WORK TO COMPLETE:
Pick every line out of the entries below that holds the string "phones", and report them.

STORED DATA:
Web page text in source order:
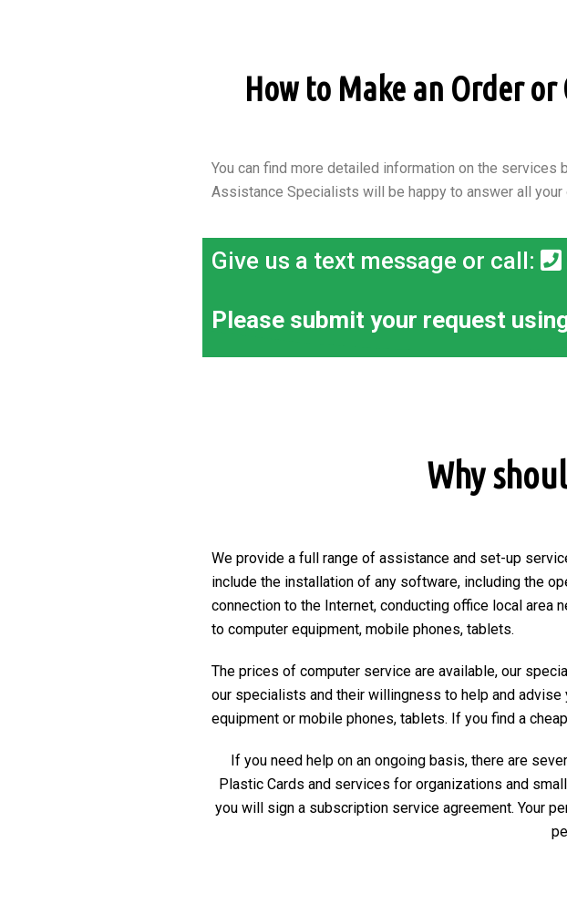
How to Make an Order
You can find more detailed information on the services
Assistance Specialists will be happy to answer all your
Give us a text message or call:
Please submit your request
Why
We provide a full range of assistance and set-up
include the installation of any software, including the
connection to the Internet, conducting office local area
to computer equipment, mobile phones, tablets.
The prices of computer service are available, our
our specialists and their willingness to help and
equipment or mobile phones, tablets. If you find a
If you need help on an ongoing basis, there are
Plastic Cards and services for organizations and
you will sign a subscription service agreement. Your

RESULT OF THIS EXERCISE:
to computer equipment, mobile phones, tablets.
equipment or mobile phones, tablets. If you find a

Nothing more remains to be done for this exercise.